O SR. MINISTRO: — Agora se vê que eu tinha bem comprehendido; e devo declarar que, se o Digno Par intende que o Governo que não fizer - banca-rota vae á anarchia, então é certo que Governo actual tem de ir direito á anarchia, por que este Governo quando se visse na dura necessidade de fazer uma banca-rota não era Governo: (O Sr. Conde da Taipa: — Isso sei eu.) havia então de aconselhar á Soberana que chamasse o Digno Par para fazer essa operação. (O Sr. Conde da Taipa.-— Esperem lá por mim.) — Sr. Presidente, tractemos nós de cortar, quanto seja possivel, a nossa despeza; tractemos de fazer as economias que ainda podermos fazer, e que o Governo está disposto a fazer, esperando porá isto a coadjuvação das Côrtes; (Apoiados.) tractemos de melhorar a nossa administração quanto possa ser; procuremos ver aonde se hão de achar algumas verbas de receita para fazer face aos nossos encargos; e tractemos de melhorar a sorte do Paiz, construindo ou melhorando as estradas e as outras vias de communicação: se tudo isto fizermos, o nosso credito augmentará, e, em logar de banca-rota, então veremos os nossos negocios melhorados, e passaremos como uma Nação que sabe cumprir as obrigações que tem contrahido. Por isso repilo que, se o Digno Par não acha outro caminho, e intende que por este caminhamos á anarchia, de certo que lá iremos: mas eu creio que o Digno Par se engana, posto que o Governo ha de embaraçar por todos os meios a seu alcance que cheguemos á banca-rota. (Apoiados.) Sr. Presidente, eu no Congresso Constituinte, discutindo-se uma questão como esta, cheguei por momentos a convencer-me das doutrinas do Digno Par; mas, depois de mais profundamente meditar o negocio, e a nossa situação, digo que o Ministro que se decidisse a referendar um Decreto de que resultasse a banca-rota, deveria, não cortar-se-lhe a mão com que fizesse uma tal referenda, mas perder a existencia. (Apoiados.) Sr. Presidente, nós temos muitos meio? para salvar a Nação do estado em que se acha, e declaro aqui por parte do Governo que o systema indicado pelo Digno Par nunca será posto em pratica pelos actuaes Ministros.

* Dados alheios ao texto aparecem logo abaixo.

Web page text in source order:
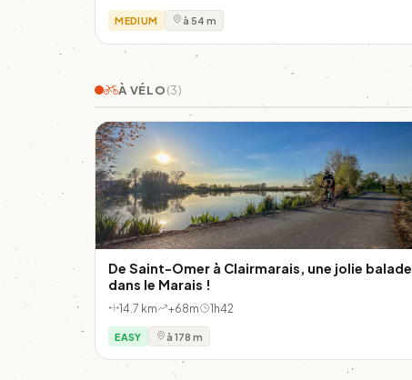
MEDIUM à 54 m
À VÉLO(3)
De Saint-Omer à Clairmarais, une jolie balade
dans le Marais !
14.7 km +68m 1h42
EASY à 178 m
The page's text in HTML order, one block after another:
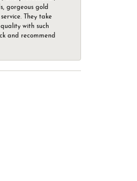
gorgeous gold
They take
with such
and recommend
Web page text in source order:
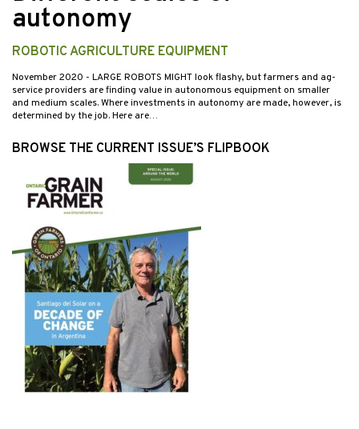
autonomy
ROBOTIC AGRICULTURE EQUIPMENT
November 2020 - LARGE ROBOTS MIGHT look flashy, but farmers and ag-
service providers are finding value in autonomous equipment on smaller
and medium scales. Where investments in autonomy are made, however, is
determined by the job. Here are…
BROWSE THE CURRENT ISSUE’S FLIPBOOK
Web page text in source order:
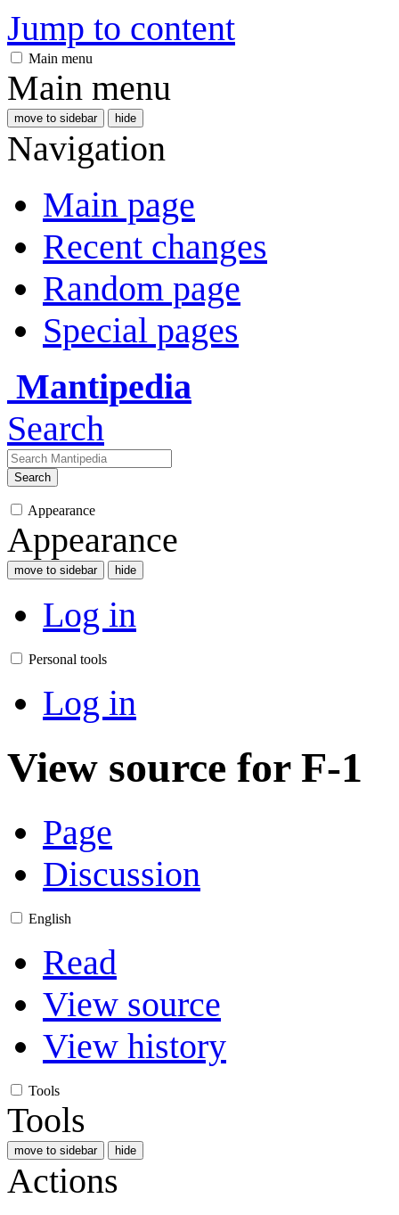
Jump to content
Main menu
Main menu
move to sidebar hide
Navigation
Main page
Recent changes
Random page
Special pages
Mantipedia
Search
Search
Appearance
Appearance
move to sidebar hide
Log in
Personal tools
Log in
View source for F-1
Page
Discussion
English
Read
View source
View history
Tools
Tools
move to sidebar hide
Actions
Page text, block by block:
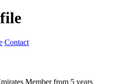
Contact
Member from 5 years
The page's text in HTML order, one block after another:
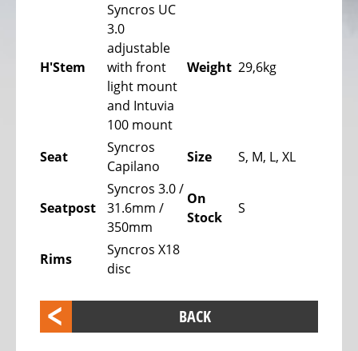
Tricycles
Recumbent
Tricycles
BICYCLE
PEDELEC
eBike
assistant
Electric
H'Stem
Syncros UC
3.0
adjustable
with front
light mount
and Intuvia
100 mount
Weight 29,6kg
Seat
Syncros
Capilano
Size S, M, L, XL
Seatpost
Syncros 3.0 /
31.6mm /
350mm
On
Stock
S
Rims
Syncros X18
disc
BACK

Sr. Presidente, demasiado tenho cançado a Camara, mas peco-lhe que note quantas accusações foram feitas ao Governo, e que não era possivel ficassem sem resposta: são ellas as mesmas do anno passado, e de ha dous, annos, com a differença que hoje são dirigidas apresente Administração, e então eram feitas ás antecedentes; e tambem com outra differença, que naquella epocha eram feitas por uns certos Representantes da Nação, que sempre estiveram na esquerda, e hoje são vibradas pelo Sr. Conde da Taipa, que então não achava perigosa a marcha da Administração que apoiou, e que neste dia ainda é a mesma, por que a marcha daquella Administração tendia a consolidar a Constituição, a manter a ordem no Paiz, e a organisar as finanças, objectos que tem igualmente a peito o actual Ministerio. (Apoiados.)

O SR. CONDE DE TAIPA: — Eu peço a V. Exa. que pergunte á Camara se considera a materia sufficientemente discutida (Apoiados.)

Foi logo consultada, e resolveu pela affirmativa.

O SR. VICE-PRESIDENTE: — Ha alguns Dignos Pares inscriptos para explicações...

O SR. CONDE DA TAIPA: — Eu peço que a votação seja nominal.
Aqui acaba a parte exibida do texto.